### RECORD EXCERPTS
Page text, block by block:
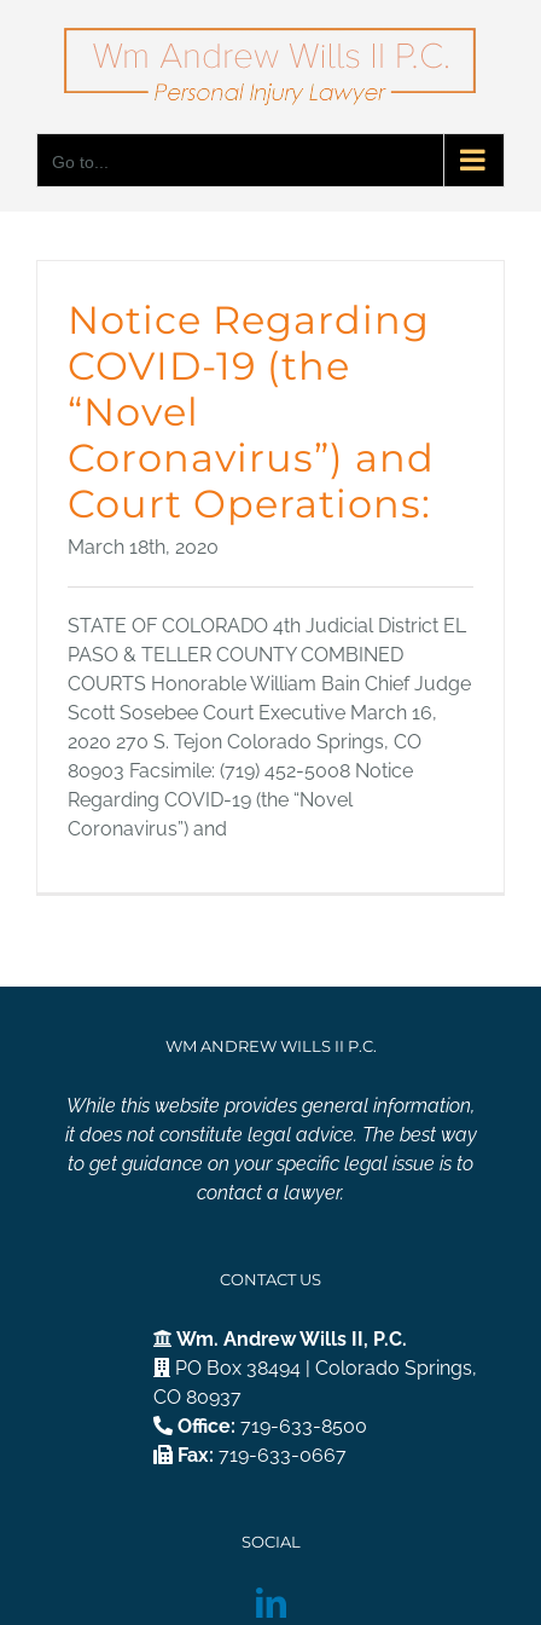
Go to...
Notice Regarding
COVID-19 (the
“Novel
Coronavirus”) and
Court Operations:
March 18th, 2020
STATE OF COLORADO 4th Judicial District EL
PASO & TELLER COUNTY COMBINED
COURTS Honorable William Bain Chief Judge
Scott Sosebee Court Executive March 16,
2020 270 S. Tejon Colorado Springs, CO
80903 Facsimile: (719) 452-5008 Notice
Regarding COVID-19 (the “Novel
Coronavirus”) and
WM ANDREW WILLS II P.C.
While this website provides general information,
it does not constitute legal advice. The best way
to get guidance on your specific legal issue is to
contact a lawyer.
CONTACT US
Wm. Andrew Wills II, P.C.
PO Box 38494 | Colorado Springs,
CO 80937
Office: 719-633-8500
Fax: 719-633-0667
SOCIAL
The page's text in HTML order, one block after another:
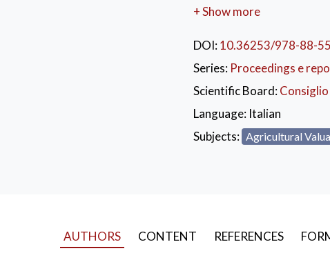
Lastly, forecasting
strategies to be
KEYWORDS: italian
+ Show more
DOI:10.36253/978-88-
Series: Proceedings e
Scientific Board:
Language: Italian
Subjects: Agricultural
AUTHORS CONTENT REFERENCES
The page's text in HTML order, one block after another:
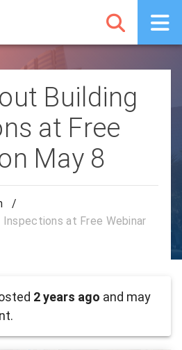
Building
at Free
May 8
/
Inspections at Free Webinar
2 years ago and may
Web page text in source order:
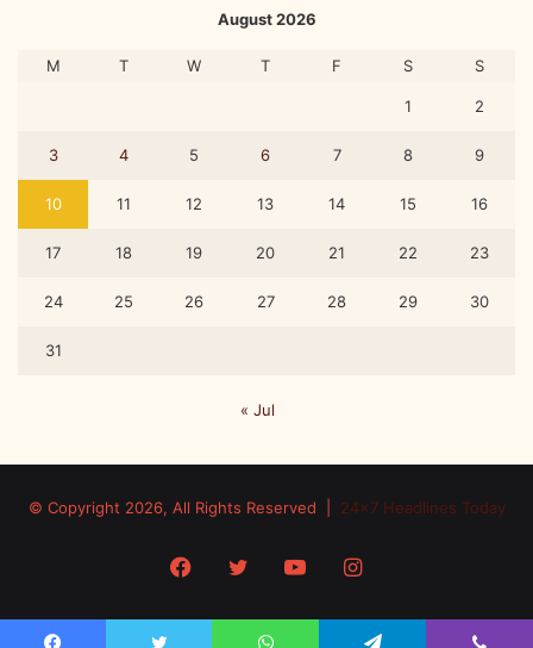
August 2026
M T W T F S S
1 2
3 4 5 6 7 8 9
10 11 12 13 14 15 16
17 18 19 20 21 22 23
24 25 26 27 28 29 30
31
« Jul
© Copyright 2026, All Rights Reserved | 24x7 Headlines Today
Facebook
Twitter YouTubeInstagram
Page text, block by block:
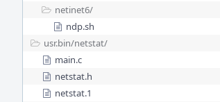
netinet6/
ndp.sh
usr.bin/netstat/
main.c
netstat.h
netstat.1
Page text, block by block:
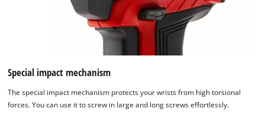
Special impact mechanism
The special impact mechanism protects your wrists from high torsional
forces. You can use it to screw in large and long screws effortlessly.
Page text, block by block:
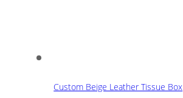
Custom Beige Leather Tissue Box
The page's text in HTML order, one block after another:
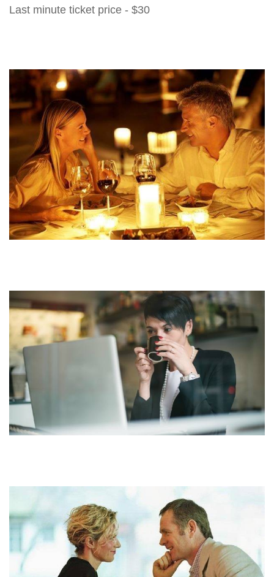
Last minute ticket price - $30
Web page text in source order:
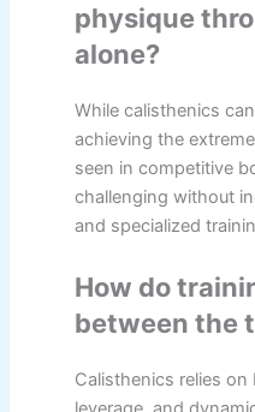
physique
alone?
While calisthenics
achieving the
seen in competitive
challenging without
and specialized
How do
between the
Calisthenics relies
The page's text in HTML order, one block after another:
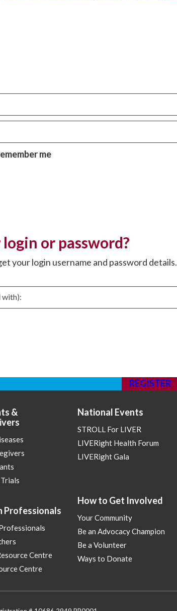
me
or password?
your login username and password details.
REGISTER
&
Professionals
Centre
Centre
National Events
STROLL For LIVER
LIVERight Health Forum
LIVERight Gala
How to Get Involved
Your Community
Be an Advocacy Champion
Be a Volunteer
Ways to Donate
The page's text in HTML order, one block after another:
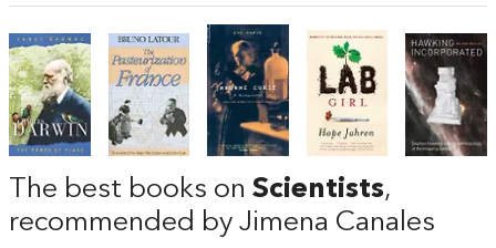
The best books on Scientists,
recommended by Jimena Canales
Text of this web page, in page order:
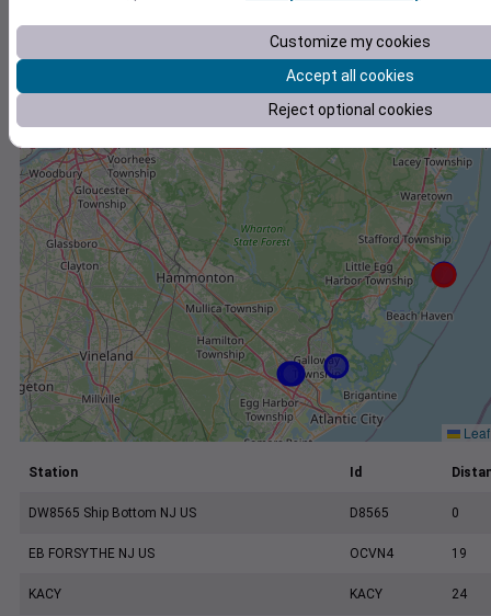
+
−
Station Id
DW8565 Ship Bottom NJ US D8565 0
EB FORSYTHE NJ US OCVN4 19
KACY KACY 24
Customize my cookies
Accept all cookies
Reject optional cookies
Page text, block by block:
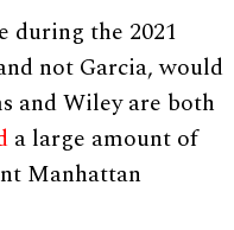
during the 2021
not Garcia, would
and Wiley are both
a large amount of
Manhattan
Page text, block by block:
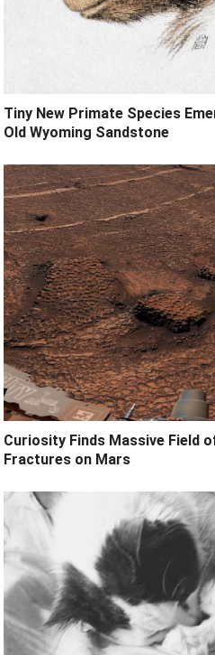
Tiny New Primate Species
Old Wyoming Sandstone
Curiosity Finds Massive Field
Fractures on Mars
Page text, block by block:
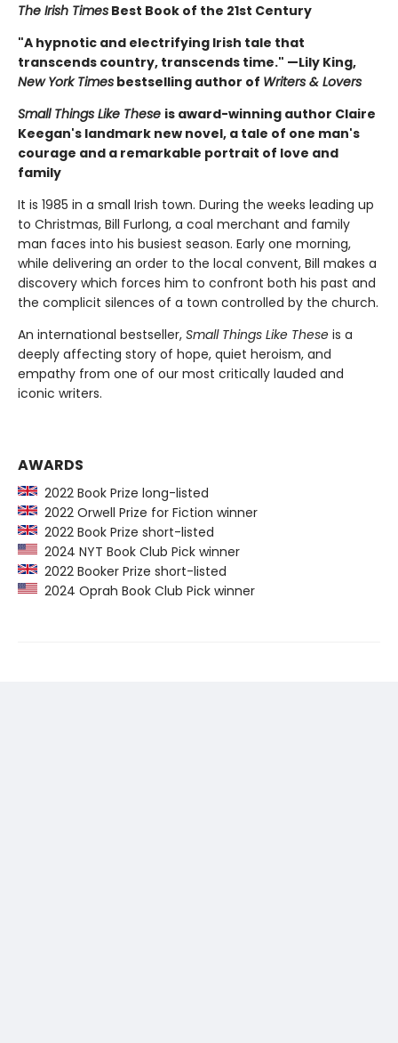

### YOUR TASK
Exactly as they appear above, give the records again, without their pictures.

### TASK RESPONSE
Page text, block by block:
Go to...
Notice Regarding
COVID-19 (the
“Novel
Coronavirus”) and
Court Operations:
March 18th, 2020
STATE OF COLORADO 4th Judicial District EL
PASO & TELLER COUNTY COMBINED
COURTS Honorable William Bain Chief Judge
Scott Sosebee Court Executive March 16,
2020 270 S. Tejon Colorado Springs, CO
80903 Facsimile: (719) 452-5008 Notice
Regarding COVID-19 (the “Novel
Coronavirus”) and
WM ANDREW WILLS II P.C.
While this website provides general information,
it does not constitute legal advice. The best way
to get guidance on your specific legal issue is to
contact a lawyer.
CONTACT US
Wm. Andrew Wills II, P.C.
PO Box 38494 | Colorado Springs,
CO 80937
Office: 719-633-8500
Fax: 719-633-0667
SOCIAL
The page's text in HTML order, one block after another:
Lastly, forecasting
strategies to be
KEYWORDS: italian
+ Show more
DOI:10.36253/978-88-
Series: Proceedings e
Scientific Board:
Language: Italian
Subjects: Agricultural
AUTHORS CONTENT REFERENCES
The page's text in HTML order, one block after another:
Building
at Free
May 8
/
Inspections at Free Webinar
2 years ago and may
Web page text in source order:
August 2026
M T W T F S S
1 2
3 4 5 6 7 8 9
10 11 12 13 14 15 16
17 18 19 20 21 22 23
24 25 26 27 28 29 30
31
« Jul
© Copyright 2026, All Rights Reserved | 24x7 Headlines Today
Facebook
Twitter YouTubeInstagram
Page text, block by block:
netinet6/
ndp.sh
usr.bin/netstat/
main.c
netstat.h
netstat.1
Page text, block by block:
Special impact mechanism
The special impact mechanism protects your wrists from high torsional
forces. You can use it to screw in large and long screws effortlessly.
Page text, block by block:
Custom Beige Leather Tissue Box
The page's text in HTML order, one block after another:
Last minute ticket price - $30
Web page text in source order:
physique
alone?
While calisthenics
achieving the
seen in competitive
challenging without
and specialized
How do
between the
Calisthenics relies
The page's text in HTML order, one block after another:
me
or password?
your login username and password details.
REGISTER
&
Professionals
Centre
Centre
National Events
STROLL For LIVER
LIVERight Health Forum
LIVERight Gala
How to Get Involved
Your Community
Be an Advocacy Champion
Be a Volunteer
Ways to Donate
The page's text in HTML order, one block after another:
The best books on Scientists,
recommended by Jimena Canales
Text of this web page, in page order:
+
−
Station Id
DW8565 Ship Bottom NJ US D8565 0
EB FORSYTHE NJ US OCVN4 19
KACY KACY 24
Customize my cookies
Accept all cookies
Reject optional cookies
Page text, block by block:
during the 2021
not Garcia, would
and Wiley are both
a large amount of
Manhattan
Page text, block by block:
Tiny New Primate Species
Old Wyoming Sandstone
Curiosity Finds Massive Field
Fractures on Mars
Page text, block by block:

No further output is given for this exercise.